"I never pluck the rose; the violet's head
Hath shaken with my breath upon its bank
And not reproached me: the ever-sacred cup
Of the pure lily hath between my hands
Felt safe, unsoiled, nor lost one grain of gold."
"You will have your basket filled before we get there," I say, remonstrating, but she does not heed me.
Hot and scratched—at least I am glad that in their death-pain they were able to scratch her—she still tugs and mauls. I walk on. We reach the meadow. Well, at least to-day we are in time. It has the silence and solitude of the dawn of Creation's first still day, broken only by the sheep that are cropping
"The slant grass, and daisies pale."
The slow, smooth river washes by, sucking in among the rushes. Our footsteps show plainly shaped as we step along through the hoary dew.
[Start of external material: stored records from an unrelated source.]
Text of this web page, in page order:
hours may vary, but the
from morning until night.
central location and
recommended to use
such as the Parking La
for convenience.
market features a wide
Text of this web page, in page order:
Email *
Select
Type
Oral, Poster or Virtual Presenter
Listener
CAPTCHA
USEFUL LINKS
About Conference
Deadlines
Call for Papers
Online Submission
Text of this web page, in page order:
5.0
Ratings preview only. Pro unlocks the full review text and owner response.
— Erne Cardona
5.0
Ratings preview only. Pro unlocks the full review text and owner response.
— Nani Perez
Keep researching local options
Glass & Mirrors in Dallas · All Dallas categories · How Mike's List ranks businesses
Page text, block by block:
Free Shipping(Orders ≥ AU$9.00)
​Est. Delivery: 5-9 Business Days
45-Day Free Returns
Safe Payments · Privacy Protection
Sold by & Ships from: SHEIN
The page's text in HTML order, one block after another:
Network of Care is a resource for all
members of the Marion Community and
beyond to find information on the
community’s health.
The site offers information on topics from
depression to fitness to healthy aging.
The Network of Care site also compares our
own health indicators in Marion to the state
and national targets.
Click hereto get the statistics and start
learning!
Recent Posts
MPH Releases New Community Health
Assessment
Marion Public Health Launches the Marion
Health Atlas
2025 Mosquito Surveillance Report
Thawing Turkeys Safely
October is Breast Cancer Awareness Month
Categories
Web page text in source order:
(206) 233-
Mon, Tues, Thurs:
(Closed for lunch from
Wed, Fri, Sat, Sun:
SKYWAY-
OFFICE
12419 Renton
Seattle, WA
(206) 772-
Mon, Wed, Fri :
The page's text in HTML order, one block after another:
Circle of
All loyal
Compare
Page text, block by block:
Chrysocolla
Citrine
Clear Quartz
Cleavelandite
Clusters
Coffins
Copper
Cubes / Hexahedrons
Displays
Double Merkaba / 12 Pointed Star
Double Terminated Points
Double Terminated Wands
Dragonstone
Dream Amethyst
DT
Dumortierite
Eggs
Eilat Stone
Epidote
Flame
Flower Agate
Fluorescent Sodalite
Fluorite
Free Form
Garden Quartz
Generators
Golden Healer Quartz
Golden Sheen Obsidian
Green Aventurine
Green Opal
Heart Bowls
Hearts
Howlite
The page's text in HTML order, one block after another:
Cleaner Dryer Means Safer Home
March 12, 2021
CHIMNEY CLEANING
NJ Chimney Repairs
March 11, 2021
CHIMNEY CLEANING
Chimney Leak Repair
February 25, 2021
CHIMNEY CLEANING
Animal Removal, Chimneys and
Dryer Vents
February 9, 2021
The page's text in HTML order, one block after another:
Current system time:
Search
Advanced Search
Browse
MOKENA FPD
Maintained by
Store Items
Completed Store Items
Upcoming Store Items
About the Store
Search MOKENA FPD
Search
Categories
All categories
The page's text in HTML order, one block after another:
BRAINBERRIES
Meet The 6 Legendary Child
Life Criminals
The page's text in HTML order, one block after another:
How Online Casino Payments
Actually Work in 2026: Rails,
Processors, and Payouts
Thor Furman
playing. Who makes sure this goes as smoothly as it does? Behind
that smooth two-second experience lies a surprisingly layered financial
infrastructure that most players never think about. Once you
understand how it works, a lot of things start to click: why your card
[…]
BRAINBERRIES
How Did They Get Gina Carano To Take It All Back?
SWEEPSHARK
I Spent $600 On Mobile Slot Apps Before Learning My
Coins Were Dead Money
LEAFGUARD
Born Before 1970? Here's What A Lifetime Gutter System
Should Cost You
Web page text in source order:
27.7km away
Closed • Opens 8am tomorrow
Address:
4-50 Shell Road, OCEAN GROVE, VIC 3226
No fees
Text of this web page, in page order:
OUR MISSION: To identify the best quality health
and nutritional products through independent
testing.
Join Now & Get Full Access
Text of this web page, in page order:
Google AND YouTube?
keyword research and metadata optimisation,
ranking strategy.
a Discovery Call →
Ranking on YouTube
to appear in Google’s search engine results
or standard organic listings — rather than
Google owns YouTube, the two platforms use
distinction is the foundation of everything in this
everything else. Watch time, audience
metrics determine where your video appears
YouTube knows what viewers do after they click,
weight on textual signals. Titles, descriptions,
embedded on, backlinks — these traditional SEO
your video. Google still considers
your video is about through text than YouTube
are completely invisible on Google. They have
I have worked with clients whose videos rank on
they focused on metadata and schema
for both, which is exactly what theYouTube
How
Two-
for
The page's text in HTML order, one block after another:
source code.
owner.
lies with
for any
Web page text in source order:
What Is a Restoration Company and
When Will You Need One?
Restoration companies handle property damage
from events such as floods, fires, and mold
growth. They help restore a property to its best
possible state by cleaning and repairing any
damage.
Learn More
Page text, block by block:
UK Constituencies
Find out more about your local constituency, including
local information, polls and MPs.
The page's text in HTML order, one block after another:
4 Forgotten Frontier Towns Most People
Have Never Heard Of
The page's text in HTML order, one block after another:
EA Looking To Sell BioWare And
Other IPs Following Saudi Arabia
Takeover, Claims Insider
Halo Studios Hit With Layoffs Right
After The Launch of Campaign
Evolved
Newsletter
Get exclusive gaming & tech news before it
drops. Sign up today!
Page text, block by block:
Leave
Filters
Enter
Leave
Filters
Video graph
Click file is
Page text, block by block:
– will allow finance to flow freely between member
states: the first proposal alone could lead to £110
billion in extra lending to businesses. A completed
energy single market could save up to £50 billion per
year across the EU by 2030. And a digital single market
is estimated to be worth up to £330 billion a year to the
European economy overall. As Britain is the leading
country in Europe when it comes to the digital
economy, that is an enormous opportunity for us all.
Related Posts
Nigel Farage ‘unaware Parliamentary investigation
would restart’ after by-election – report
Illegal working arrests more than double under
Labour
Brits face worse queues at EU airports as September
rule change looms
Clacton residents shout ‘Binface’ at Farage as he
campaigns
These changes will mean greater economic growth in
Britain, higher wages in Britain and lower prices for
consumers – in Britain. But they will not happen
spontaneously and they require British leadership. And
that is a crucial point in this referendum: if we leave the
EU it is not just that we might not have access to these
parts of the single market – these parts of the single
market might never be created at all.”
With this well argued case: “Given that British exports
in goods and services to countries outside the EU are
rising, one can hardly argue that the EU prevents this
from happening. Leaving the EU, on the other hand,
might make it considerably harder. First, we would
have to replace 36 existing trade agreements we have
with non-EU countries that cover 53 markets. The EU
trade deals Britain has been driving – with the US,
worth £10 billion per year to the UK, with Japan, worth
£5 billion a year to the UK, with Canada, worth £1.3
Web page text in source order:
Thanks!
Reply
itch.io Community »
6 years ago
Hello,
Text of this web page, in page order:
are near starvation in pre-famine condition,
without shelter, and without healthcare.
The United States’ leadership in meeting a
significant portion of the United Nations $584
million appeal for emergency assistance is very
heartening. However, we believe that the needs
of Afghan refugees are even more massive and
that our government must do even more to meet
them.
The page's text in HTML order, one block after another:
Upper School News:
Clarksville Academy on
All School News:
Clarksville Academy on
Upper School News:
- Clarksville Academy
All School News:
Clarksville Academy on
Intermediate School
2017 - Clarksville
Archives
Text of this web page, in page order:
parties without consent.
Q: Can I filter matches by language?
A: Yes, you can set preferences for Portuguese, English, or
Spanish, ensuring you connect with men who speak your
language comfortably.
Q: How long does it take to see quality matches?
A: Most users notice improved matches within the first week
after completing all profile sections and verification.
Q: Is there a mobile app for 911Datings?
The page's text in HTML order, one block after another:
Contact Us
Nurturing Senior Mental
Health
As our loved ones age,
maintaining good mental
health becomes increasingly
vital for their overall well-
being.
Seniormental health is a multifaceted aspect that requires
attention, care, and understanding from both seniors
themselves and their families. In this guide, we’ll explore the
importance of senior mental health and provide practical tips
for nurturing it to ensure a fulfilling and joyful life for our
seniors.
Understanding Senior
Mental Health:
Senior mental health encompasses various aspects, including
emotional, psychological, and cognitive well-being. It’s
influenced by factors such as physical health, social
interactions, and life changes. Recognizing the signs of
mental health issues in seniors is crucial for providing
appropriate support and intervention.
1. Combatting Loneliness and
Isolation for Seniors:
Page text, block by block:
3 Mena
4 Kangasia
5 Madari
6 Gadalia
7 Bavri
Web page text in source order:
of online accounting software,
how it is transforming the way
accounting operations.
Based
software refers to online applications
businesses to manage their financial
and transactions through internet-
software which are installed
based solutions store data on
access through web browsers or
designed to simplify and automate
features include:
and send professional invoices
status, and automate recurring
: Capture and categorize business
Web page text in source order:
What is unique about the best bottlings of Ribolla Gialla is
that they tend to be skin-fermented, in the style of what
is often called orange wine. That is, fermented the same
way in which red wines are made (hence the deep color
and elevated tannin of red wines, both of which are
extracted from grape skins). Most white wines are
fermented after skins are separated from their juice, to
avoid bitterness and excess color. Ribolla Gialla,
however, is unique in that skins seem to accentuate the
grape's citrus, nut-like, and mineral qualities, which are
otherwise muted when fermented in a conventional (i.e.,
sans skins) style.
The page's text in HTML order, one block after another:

We separate—going one this way, one that—and, in silence and gravity, pace with bent heads and down-turned eyes through the fine, short grass. Excitement and emulation keep us dumb, for let who will—blasé and used up—deny it, but there is an excitement, wholesome and hearty, in seeking, and a joy pure and unadulterated in finding, mushrooms in a probable field in the hopeful morning; whether the mushroom be a patriarch whose gills are browned with age, and who is big enough to be an umbrella for the fairy people, or a little milk-white button, half hidden in daisies and trefoil. Sometimes a cry of rage and anguish bursts from one or other of us who has been the dupe of a puff-ball family, and who is satiating his or her revenge by stamping on the deceiver's head, and reducing its fair, round proportions to a flat and fleshy pulp. We search long and diligently, and our efforts are blessed with an unwonted success. By the time that the sun has attained height enough in the heavens to make his power tyrannically felt, our baskets are filled. Tou Tou has to throw away her wild-roses, limp and flaccid, into the dust of the lane. We walk home, singing, and making poor jokes, as is our wont. As we draw near the house with joyful foretastes of breakfast in our minds, with redly-flushed cheeks and merry eyes, I see Sir Roger leaning on the stone balustrade of the terrace, looking as if he were watching for us, and, indeed, no sooner does he catch sight of us, than he comes toward us.
"Do you like mushrooms?" cry I, at the top of my voice, long before I have reached him, holding up my basket triumphantly. "See, I have got the most of anybody, except Tou Tou!"
I have met him by the end of this sentence.
"Do you like mushrooms?" I repeat, lifting the lid, and giving him a peep into the creamy and pink-colored treasures inside, "oh, you must! if you do not, I shall have a divorce! I could not bear a difference of opinion upon such a subject."
I have never given him time to speak, and now I look with appealing laughter into his silent face.
"Why, what is the matter?" I cry, with an abrupt change of tone. "What has happened? How odd you look!"